Wearable sleep recording augmented by artificial intelligence for Alzheimer's disease screening

Affiliations

Wearable sleep recording augmented by artificial intelligence for Alzheimer's disease screening

Elisabeth R M Heremans et al. NPJ Aging. .

Abstract

The recent emergence of wearable devices will enable large scale remote brain monitoring. This study investigated whether multimodal wearable sleep recordings could help screening for Alzheimer's disease (AD). Measurements were acquired simultaneously from polysomnography and a wearable device, measuring electroencephalography (EEG) and accelerometry (ACM) in 67 elderly without cognitive symptoms and 35 AD patients.
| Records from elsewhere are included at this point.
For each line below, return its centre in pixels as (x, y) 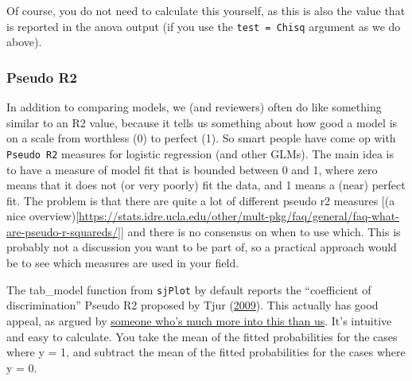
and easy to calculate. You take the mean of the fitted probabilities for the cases (202, 336)
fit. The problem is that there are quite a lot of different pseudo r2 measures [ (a (201, 200)
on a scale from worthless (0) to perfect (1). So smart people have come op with (201, 138)
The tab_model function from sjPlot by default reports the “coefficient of (189, 289)
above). (24, 42)
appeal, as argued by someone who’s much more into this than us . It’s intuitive (199, 320)
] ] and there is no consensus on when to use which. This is (259, 231)
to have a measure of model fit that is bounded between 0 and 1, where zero (192, 169)
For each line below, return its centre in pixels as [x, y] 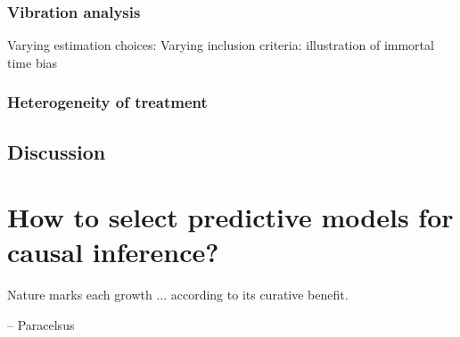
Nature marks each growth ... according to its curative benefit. [178, 295]
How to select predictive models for [230, 217]
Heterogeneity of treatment [107, 102]
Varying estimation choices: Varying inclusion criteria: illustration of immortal [221, 45]
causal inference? [113, 252]
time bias [33, 62]
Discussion [57, 151]
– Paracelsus [41, 324]

Sleep staging was performed using an AI model (SeqSleepNet), followed by feature extraction from hypnograms and physiological signals. Using these features, a multi-layer perceptron was trained for AD detection, with elastic net identifying key features. The wearable AD detection model achieved an accuracy of 0.90 (0.76 for prodromal AD). Single-channel EEG and ACM physiological features captured sufficient information for AD detection and outperformed the hypnogram features, highlighting these physiological features as promising discriminative markers for AD. We conclude that wearable sleep monitoring augmented by AI shows promise towards non-invasive screening for AD in the older population.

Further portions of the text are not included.